## [TASK DIRECTIONS]
Pictures stay out of this copy; please retype only the lines from the start of the records through the line with "viscoelásticosColchones de muellesColchones".
============
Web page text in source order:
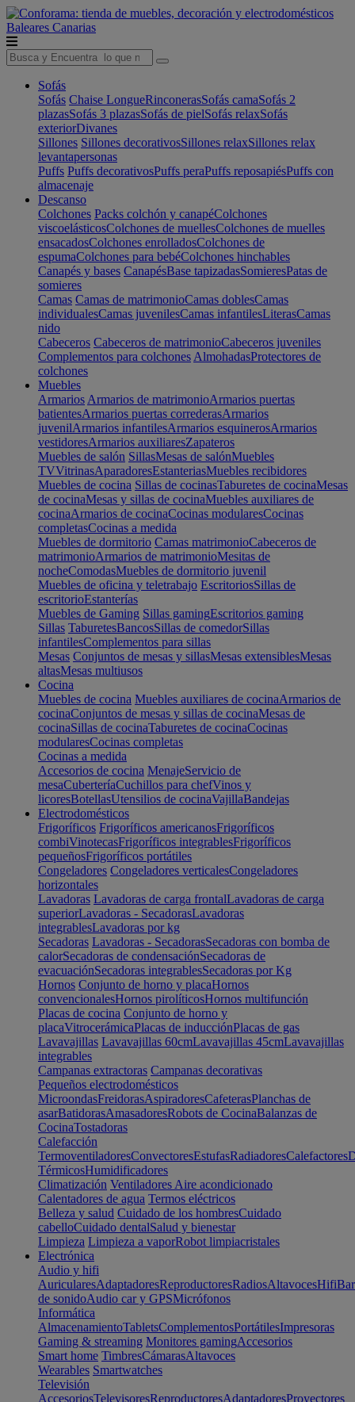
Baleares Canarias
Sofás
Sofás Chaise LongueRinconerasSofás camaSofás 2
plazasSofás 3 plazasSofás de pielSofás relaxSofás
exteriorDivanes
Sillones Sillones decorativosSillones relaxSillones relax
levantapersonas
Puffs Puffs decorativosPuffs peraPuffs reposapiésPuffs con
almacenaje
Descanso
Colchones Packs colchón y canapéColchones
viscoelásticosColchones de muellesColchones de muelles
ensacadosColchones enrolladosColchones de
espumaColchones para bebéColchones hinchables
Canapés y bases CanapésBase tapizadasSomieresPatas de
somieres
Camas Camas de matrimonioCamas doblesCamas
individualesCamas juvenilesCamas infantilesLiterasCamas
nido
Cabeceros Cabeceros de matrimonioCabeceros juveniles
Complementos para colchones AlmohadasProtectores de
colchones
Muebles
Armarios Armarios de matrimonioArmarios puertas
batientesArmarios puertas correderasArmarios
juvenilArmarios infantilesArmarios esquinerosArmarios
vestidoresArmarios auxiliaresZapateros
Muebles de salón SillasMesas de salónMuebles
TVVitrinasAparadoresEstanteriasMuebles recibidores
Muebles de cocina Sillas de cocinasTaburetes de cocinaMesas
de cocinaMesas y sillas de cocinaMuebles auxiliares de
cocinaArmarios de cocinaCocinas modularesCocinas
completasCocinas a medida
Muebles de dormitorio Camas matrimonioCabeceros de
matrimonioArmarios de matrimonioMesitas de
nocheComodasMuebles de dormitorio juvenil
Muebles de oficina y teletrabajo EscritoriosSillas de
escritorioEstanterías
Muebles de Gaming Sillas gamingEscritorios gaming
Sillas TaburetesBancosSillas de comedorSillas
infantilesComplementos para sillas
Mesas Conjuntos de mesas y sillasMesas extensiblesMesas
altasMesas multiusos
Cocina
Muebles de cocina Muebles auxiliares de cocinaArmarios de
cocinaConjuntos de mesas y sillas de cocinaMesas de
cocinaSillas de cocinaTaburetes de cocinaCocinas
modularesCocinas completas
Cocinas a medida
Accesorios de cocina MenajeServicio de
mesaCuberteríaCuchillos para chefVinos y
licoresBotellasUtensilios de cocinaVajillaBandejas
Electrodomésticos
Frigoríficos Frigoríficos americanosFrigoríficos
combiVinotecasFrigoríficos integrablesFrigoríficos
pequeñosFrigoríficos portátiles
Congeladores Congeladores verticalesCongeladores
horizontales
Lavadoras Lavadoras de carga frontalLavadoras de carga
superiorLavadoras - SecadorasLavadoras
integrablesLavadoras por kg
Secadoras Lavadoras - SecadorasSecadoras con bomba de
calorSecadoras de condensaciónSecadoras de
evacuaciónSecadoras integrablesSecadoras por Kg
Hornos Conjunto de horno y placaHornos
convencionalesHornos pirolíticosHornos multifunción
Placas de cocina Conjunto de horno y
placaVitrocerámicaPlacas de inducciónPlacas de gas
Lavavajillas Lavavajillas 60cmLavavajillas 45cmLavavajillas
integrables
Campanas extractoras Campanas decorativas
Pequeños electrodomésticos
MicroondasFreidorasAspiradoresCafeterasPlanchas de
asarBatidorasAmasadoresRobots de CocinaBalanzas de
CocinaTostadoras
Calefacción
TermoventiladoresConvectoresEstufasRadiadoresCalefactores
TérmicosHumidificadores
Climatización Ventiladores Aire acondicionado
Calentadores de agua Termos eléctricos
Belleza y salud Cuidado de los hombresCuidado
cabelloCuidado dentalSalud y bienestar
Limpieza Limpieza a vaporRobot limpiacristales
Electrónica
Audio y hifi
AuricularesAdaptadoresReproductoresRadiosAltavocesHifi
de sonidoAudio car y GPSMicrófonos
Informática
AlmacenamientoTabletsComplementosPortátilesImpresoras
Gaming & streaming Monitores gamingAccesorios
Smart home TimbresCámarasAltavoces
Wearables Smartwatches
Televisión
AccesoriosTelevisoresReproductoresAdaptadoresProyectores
============
## [RESULT]
Web page text in source order:
Baleares Canarias
Sofás
Sofás Chaise LongueRinconerasSofás camaSofás 2
plazasSofás 3 plazasSofás de pielSofás relaxSofás
exteriorDivanes
Sillones Sillones decorativosSillones relaxSillones relax
levantapersonas
Puffs Puffs decorativosPuffs peraPuffs reposapiésPuffs con
almacenaje
Descanso
Colchones Packs colchón y canapéColchones
viscoelásticosColchones de muellesColchones de muelles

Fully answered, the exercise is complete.